# WORK ITEM
Throughout the listing below, show every line in which "outfit" occurs.

*** SOURCE RECORDS

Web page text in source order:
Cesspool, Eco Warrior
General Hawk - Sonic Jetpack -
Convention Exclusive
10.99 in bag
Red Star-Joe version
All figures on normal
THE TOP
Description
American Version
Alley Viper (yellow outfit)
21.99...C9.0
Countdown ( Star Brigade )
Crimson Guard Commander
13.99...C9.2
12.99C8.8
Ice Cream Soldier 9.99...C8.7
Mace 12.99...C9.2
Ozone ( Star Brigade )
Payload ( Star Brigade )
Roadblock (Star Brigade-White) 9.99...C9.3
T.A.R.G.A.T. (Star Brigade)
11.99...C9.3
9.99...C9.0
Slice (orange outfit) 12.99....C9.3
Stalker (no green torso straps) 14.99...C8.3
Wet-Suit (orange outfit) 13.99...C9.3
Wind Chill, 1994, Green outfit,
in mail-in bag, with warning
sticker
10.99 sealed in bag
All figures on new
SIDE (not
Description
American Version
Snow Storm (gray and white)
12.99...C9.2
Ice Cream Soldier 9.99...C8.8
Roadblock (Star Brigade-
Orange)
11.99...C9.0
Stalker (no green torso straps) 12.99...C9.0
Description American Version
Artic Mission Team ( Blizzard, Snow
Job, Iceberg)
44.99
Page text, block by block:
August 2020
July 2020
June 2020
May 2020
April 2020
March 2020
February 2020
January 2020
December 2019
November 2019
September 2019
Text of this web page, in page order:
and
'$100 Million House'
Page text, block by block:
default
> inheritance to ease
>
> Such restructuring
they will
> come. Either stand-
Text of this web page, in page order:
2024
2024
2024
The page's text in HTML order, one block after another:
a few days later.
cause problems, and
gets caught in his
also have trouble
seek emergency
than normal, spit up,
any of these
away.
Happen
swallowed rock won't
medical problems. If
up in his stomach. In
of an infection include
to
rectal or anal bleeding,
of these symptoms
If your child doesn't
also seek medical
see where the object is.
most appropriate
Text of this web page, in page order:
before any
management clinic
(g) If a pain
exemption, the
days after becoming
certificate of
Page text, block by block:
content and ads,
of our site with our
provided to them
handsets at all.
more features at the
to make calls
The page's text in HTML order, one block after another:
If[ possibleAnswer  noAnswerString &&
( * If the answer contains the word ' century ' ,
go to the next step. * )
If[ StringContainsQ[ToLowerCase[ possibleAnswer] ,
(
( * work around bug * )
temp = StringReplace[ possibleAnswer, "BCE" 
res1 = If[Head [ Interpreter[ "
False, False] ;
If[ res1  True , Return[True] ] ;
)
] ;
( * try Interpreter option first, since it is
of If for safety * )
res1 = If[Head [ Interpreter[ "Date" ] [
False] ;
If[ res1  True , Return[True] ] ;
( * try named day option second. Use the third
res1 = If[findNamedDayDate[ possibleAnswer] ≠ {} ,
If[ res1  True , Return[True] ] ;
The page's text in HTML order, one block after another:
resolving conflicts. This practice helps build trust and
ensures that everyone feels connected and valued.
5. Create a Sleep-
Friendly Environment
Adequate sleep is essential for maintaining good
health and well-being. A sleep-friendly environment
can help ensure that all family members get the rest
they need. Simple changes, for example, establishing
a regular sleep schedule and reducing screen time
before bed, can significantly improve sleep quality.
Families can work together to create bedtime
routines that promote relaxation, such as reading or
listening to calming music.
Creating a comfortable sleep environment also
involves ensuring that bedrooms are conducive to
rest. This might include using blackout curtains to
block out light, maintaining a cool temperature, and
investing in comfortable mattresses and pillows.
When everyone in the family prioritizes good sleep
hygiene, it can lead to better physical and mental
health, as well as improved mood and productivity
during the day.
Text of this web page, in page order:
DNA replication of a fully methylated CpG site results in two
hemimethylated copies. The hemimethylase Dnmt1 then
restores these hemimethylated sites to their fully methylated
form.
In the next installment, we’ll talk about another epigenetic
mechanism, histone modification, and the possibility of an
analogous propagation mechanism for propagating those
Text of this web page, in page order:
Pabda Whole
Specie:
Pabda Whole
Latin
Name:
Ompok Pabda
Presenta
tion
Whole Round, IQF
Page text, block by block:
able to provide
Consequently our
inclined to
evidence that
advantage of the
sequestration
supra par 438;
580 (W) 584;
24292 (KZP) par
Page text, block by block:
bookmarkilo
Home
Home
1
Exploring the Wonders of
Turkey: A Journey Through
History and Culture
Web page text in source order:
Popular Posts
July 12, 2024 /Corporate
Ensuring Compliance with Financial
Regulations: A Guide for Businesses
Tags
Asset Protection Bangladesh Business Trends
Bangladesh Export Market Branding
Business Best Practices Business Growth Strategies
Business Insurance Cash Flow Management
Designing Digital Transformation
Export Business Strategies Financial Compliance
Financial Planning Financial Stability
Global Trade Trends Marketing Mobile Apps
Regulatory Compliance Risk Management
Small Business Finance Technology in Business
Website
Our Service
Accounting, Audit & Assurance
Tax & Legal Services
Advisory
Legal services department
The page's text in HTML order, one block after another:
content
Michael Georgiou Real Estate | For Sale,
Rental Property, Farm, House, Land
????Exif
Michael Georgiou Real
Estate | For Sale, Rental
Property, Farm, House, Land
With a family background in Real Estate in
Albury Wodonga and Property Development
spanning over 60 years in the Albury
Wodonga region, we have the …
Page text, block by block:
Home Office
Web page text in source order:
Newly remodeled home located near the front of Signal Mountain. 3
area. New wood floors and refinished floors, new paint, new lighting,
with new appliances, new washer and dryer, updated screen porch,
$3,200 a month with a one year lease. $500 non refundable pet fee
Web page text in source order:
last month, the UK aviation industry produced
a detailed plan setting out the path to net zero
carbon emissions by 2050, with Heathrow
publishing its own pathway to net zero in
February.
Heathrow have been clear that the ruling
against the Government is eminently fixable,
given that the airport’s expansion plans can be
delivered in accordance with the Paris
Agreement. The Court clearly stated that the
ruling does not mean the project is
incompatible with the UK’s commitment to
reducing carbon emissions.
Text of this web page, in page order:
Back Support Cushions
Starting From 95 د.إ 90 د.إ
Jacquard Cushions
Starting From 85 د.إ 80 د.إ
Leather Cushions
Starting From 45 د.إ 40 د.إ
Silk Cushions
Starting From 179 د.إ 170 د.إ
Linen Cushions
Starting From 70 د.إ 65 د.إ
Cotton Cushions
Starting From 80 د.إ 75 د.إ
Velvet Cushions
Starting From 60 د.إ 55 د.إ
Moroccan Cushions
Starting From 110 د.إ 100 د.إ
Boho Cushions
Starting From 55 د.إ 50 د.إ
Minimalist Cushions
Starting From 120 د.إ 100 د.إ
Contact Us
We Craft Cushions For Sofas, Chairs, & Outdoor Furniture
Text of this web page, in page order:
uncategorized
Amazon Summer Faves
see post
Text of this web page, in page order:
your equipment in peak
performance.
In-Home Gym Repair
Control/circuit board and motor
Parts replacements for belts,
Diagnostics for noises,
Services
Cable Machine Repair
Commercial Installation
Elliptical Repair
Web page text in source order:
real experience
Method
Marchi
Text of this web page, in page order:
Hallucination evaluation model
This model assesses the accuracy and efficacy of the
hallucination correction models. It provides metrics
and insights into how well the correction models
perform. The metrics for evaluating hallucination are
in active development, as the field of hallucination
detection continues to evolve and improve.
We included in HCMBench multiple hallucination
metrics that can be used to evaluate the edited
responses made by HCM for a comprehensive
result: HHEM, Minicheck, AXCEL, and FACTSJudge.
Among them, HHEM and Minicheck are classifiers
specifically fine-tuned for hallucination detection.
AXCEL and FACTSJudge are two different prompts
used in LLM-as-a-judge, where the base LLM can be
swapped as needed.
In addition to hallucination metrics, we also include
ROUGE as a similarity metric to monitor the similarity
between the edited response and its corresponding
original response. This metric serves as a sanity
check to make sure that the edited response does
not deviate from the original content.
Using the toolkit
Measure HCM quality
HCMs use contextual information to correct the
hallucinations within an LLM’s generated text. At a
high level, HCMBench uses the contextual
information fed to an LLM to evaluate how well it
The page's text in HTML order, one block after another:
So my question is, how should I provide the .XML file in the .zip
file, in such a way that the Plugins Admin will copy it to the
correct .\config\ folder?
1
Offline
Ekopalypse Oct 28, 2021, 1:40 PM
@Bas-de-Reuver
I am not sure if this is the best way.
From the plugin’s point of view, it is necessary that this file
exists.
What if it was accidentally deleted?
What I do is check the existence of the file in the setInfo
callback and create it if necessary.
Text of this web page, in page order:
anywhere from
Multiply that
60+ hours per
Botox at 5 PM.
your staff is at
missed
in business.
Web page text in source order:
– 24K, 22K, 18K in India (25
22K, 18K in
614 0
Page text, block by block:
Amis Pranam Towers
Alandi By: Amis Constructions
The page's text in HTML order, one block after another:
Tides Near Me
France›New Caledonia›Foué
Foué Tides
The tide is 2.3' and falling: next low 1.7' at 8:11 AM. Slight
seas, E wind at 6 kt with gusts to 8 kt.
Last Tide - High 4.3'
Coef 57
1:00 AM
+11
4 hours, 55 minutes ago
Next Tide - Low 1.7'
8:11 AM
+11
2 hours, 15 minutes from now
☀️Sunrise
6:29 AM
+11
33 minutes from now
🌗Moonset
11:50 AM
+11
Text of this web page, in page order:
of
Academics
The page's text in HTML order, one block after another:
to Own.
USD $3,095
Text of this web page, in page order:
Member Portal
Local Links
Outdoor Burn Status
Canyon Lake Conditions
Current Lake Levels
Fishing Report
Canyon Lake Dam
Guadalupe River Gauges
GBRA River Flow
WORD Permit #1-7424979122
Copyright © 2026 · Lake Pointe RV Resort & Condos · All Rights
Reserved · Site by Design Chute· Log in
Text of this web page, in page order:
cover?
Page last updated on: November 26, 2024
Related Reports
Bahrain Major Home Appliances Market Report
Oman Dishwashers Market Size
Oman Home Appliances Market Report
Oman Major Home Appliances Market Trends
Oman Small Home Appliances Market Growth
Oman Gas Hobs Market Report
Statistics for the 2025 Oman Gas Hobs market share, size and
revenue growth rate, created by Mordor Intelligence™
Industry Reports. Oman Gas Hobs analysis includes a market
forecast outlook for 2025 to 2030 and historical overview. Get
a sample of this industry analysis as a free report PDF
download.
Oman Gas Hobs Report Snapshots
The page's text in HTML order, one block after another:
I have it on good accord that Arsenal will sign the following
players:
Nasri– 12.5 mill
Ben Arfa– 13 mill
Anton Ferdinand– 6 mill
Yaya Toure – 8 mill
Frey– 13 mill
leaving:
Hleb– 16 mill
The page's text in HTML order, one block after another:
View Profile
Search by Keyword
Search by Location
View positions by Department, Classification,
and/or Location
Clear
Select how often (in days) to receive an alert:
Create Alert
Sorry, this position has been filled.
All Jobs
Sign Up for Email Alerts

******

# RESULT
Alley Viper (yellow outfit)
Slice (orange outfit) 12.99....C9.3
Wet-Suit (orange outfit) 13.99...C9.3
Wind Chill, 1994, Green outfit,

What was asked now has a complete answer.